- Episode no.: Season 5 Episode 10
- Directed by: Clark Johnson
- Story by: David Simon; Ed Burns;
- Teleplay by: David Simon
- Original air date: March 9, 2008
- Running time: 93 minutes

Episode chronology
| ← Previous "Late Editions" | Next → — |

= -30- (The Wire) =

"-30-" is the series finale of the American television drama series The Wire. It is the tenth episode of the fifth season, and the 60th episode overall. Written by series creator/executive producer David Simon (teleplay/story) and co-executive producer Ed Burns (story), and directed by Clark Johnson (who also directed the pilot episode and stars on the show), the episode originally aired on HBO on March 9, 2008. This episode is the longest-running episode of the series, with a runtime of 93 minutes. The episode's writers were nominated for the Primetime Emmy Award for Outstanding Writing for a Drama Series.

==Plot==
Tommy Carcetti and his staff learn that the "serial killer" was a hoax. McNulty and Freamon, unaware that their scheme has been exposed, discover that Gary DiPasquale has leaked courthouse documents to Levy. When Freamon gives Pearlman the identity of the mole, she reveals her knowledge of the detectives' duplicity.

Templeton calls 911, and claims there was an attempted kidnapping of an inebriated homeless man which he witnessed. When the police arrive, the man is too drunk to confirm or deny the claims, though an undercover officer at the scene confirms that Templeton made up the story. Marlo and his crew learn of Snoop's death and agree that Michael must be eliminated. Cheese posts bail and Marlo instructs him to hunt down Michael. Freamon informs McNulty that Daniels and Pearlman know about the hoax and the illegal wiretap.

Levy goes through the Stanfield arrest warrants and realizes that the police used an illegal wiretap to decipher the code beforehand.
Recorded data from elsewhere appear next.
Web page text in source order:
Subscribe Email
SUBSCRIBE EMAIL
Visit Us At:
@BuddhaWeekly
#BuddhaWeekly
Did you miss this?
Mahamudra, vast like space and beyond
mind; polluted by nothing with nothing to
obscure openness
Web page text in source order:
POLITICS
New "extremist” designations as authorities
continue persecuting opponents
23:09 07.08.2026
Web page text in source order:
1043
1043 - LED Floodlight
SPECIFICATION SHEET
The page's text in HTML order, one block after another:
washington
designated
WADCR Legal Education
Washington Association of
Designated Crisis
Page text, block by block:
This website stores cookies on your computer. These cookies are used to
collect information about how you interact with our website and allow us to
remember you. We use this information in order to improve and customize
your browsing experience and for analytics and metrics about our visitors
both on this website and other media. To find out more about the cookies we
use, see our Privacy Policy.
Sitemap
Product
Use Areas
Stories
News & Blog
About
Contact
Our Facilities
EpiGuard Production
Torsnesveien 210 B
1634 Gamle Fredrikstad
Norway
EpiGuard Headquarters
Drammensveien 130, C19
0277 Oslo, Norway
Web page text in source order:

McNulty, Bunk, and Greggs arrive at the scene of another homeless murder, and are distraught that McNulty's fictitious serial killer has inspired a copycat.
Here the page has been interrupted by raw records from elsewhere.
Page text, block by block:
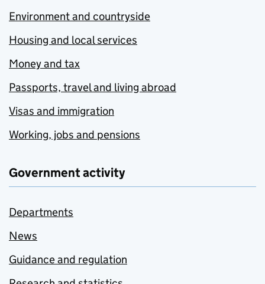
Environment and countryside
Housing and local services
Money and tax
Passports, travel and living abroad
Visas and immigration
Working, jobs and pensions
Government activity
Departments
News
Guidance and regulation
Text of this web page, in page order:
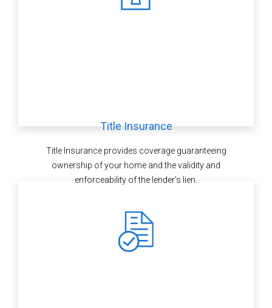
Title Insurance
Title Insurance provides coverage guaranteeing
ownership of your home and the validity and
enforceability of the lender’s lien.
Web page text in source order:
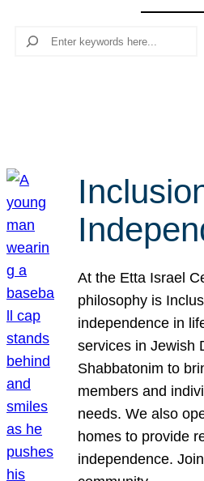
Search
At the Etta Israel
philosophy is
independence in
services in Jewish
Shabbatonim to
members and
needs. We also
homes to provide
independence.
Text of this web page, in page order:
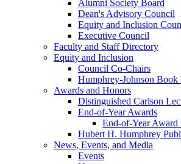
Alumni Society Board
Dean's Advisory Council
Equity and Inclusion
Executive Council
Faculty and Staff Directory
Equity and Inclusion
Council Co-Chairs
Humphrey-Johnson Book
Awards and Honors
Distinguished Carlson
End-of-Year Awards
End-of-Year Award
Hubert H. Humphrey
News, Events, and Media
Events
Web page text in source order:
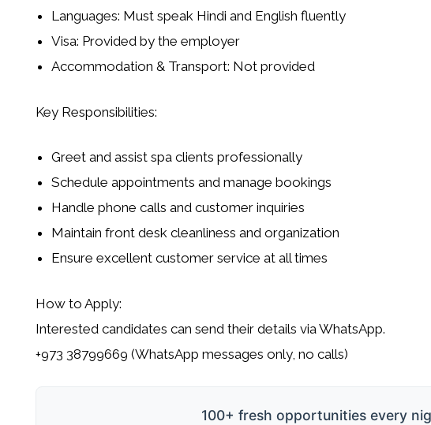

Pearlman and Bond are told by Steintorf to quietly settle the Stanfield case out of court to keep the illegal wiretaps from being brought to light. Pearlman meets with Levy and uses a taped conversation given to her by Freamon to force him to settle. McNulty is confronted by Daniels and Rawls, who order him to quickly catch the copycat so that the press will assume he is the original killer.

McNulty identifies a mentally ill homeless man as the killer and the Baltimore Police Department charge him with two of the six "murders". Carcetti holds a press conference taking credit for both the "serial killer's" capture and the Stanfield arrests, then promotes Daniels to Police Commissioner. However, after Steintorf once again requests that Daniels "juke the stats" to boost Carcetti's position on crime reduction, he refuses, and is forced to resign after Campbell threatens to expose his past wrongdoings. Sydnor vents his frustration to Judge Phelan in a scene mirroring McNulty and Phelan's interaction in the first episode.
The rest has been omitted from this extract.